Track & Field

  Henry Rolle

Henry Rolle

Player Profile

Hometown:
Freeport, Bahamas

Position:
Sprints/Hurdles/Jumps

Experience:
11th Year

Education:
Arkansas State University (1994)

Henry Rolle is in his 11th season on the Plains as an assistant coach with the track and field program. Rolle works with Auburn's women's sprinters, jumpers and hurdlers. In 2007, he coached Kerron Stewart to the Honda Sports Award as the nation's top collegiate track and field athlete. Stewart won indoor national titles in the 60m and 200m, and also won the 200m title outdoors, before earning a silver medal at the World Championships in the 4x100m relay. In addition, he coached Tracy Ann Rowe to All-American honors in the 100m, and Michelle Vaughn was an indoor and outdoor All-American in the triple jump.

In 2006, his athletes were instrumental in Auburn winning its first track and field national championship. Six of his athletes combined for 11 All-American honors at the NCAA Outdoor Championships, including individual national champions Markita James (400m hurdles) and Jovanee Jarrett (long jump).

During the 2004 Summer Olympics in Athens, Rolle not only served as an assistant coach for the Bahamas, but also coached 10 athletes during the track and field portion of the Games. The group included Trinidad & Tobago's Darrel Brown, Fana Ashby and Ato Modibo, Bahamian's Osbourne Moxey, Leevan Sands, Timicka Clarke and Dominic DeMerritt, Jamaican's Elva Goulbourne and Dean Griffiths, and Cydonie Mothersill of the Cayman Islands.

On December 27, 2002, just prior to his fifth season at Auburn, Rolle was honored by the Bahamas Association with the Henry Crawford Award for Coach of the Year.

He has coached two NCAA record holders as Vonette Dixon won the 2000 NCAA Indoor 60m hurdles in a record time of 7.94 and Elva Goulbourne captured the indoor long jump title with a distance of 22-8. Goulbourne also won five NCAA titles, the 2003 Honda Award (Auburn's first), a Commonwealth gold medal and was named SEC and NCAA Athlete of the Year.

Rolle has coached 16 NCAA Champions and 60 All-Americans in his stint. In addition, Rolle has coached seven Commonwealth medalists, 12 CAC medalists and four Nacac medalists. One of his biggest achievements came in the summer of 2003 at the World Championships held in Paris as he coached Darrel Brown of Trinidad and Tobago to a silver medal in the 100m and a new world junior record of 10.01.

Rolle guided current Tigers Reuben McCoy and Ty Akins to medals at the 2005 Pan American Junior Championships, helping McCoy win gold in the 400m hurdles and Akins earn a silver in the 110m hurdles. He has also coached two athletes into the elite group of sub-10 second 100m dash sprinters in 2005, aiding Marc Burns (9.96) and Darrel Brown (9.99).

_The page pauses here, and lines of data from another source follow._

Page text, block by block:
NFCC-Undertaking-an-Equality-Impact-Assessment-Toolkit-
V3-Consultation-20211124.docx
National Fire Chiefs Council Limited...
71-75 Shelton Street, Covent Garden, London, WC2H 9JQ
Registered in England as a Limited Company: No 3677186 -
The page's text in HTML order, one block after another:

Rolle also helped Leevan Sands to bronze in the triple jump and former Auburn All-Americans Osbourne Moxey and Vonette Dixon to the finals in the long jump and 100m hurdles. He also coached Dominic Demeritte to gold in the 200m at the 2004 World Indoor Championships in Budapest, Hungary, and a bronze at the 2003 World Indoor Championships in Birmingham, England.

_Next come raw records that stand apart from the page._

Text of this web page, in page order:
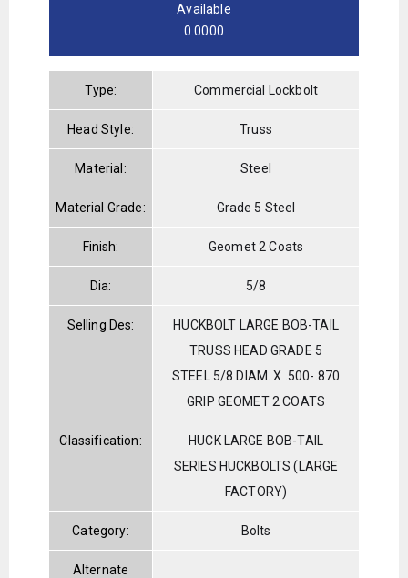
Available
0.0000
Type: Commercial Lockbolt
Head Style: Truss
Material: Steel
Material Grade: Grade 5 Steel
Finish: Geomet 2 Coats
Dia: 5/8
Selling Des:
HUCKBOLT LARGE BOB-TAIL
TRUSS HEAD GRADE 5
STEEL 5/8 DIAM. X .500-.870
GRIP GEOMET 2 COATS
Classification:
HUCK LARGE BOB-TAIL
SERIES HUCKBOLTS (LARGE
FACTORY)
Category: Bolts
Alternate
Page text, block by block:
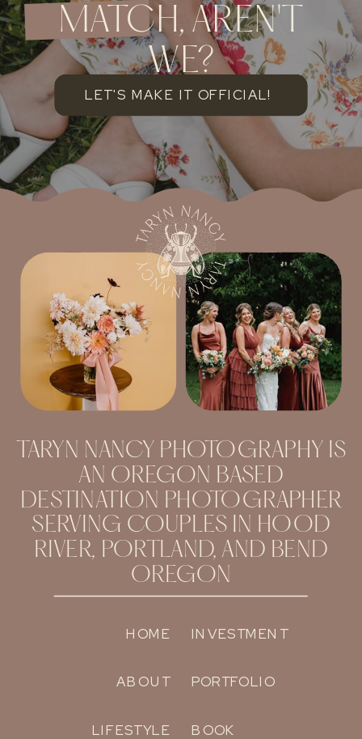
MATCH, AREN'T
WE?
LET'S MAKE IT OFFICIAL!
TARYN NANCY PHOTOGRAPHY IS
AN OREGON BASED
DESTINATION PHOTOGRAPHER
SERVING COUPLES IN HOOD
RIVER, PORTLAND, AND BEND
OREGON
HOME
ABOUT
LIFESTYLE
INVESTMENT
PORTFOLIO
BOOK

Since joining the Auburn staff, many school records have been broken and additional All-Americans added to Auburn's long list of athletes coached or recruited by Rolle; including, former Auburn stand-out and 400m World Champion Avard Moncur, three Junior World medallists: Marc Burns (silver - 100m), Shamar Sands (bronze - 110m hurdles) and Lisa Miller (silver - 1600m relay), two Junior Pan-Am Champions prior to 2000: Shelly-Ann Gallimore, who won the triple jump, and Sanjay Ayre, who won the men's 400m dash. Both Gallimore and Ayre are native-Jamaican's and both earned SEC Freshman of the Year honors in 2000.

Rolle previously served as the head track coach at St. John's College in the Bahamas from 1995-1997. While at St. John's, Rolle led the program to a national championship in 1997. In just his first year at St. John's his squad improved 13 places at Nationals, jumping from 16th to third.

Rolle was also a successful club coach while in the Bahamas, as he coached seven Bahamian National teams, including at the 2005 World Championships in Helsinki, the 2004 Athens Olympics, the 2002 Commonwealth Games, the 1997 Junior-Pan-Am team and the 1998 Caribbean and Central American team in Maracaibo, Venezuela.

Following his stint at St. John's, Rolle returned to the States to serve as an assistant coach at Oral Roberts University in Tulsa, Okla. While at Oral Roberts, Rolle was responsible for coaching the hurdles.

A native of Freeport, Bahamas, Rolle was a five-time Bahamian National team competitor, earning two silver medals in the high jump and 1600m relay at the Caribbean and Central America Games in 1988.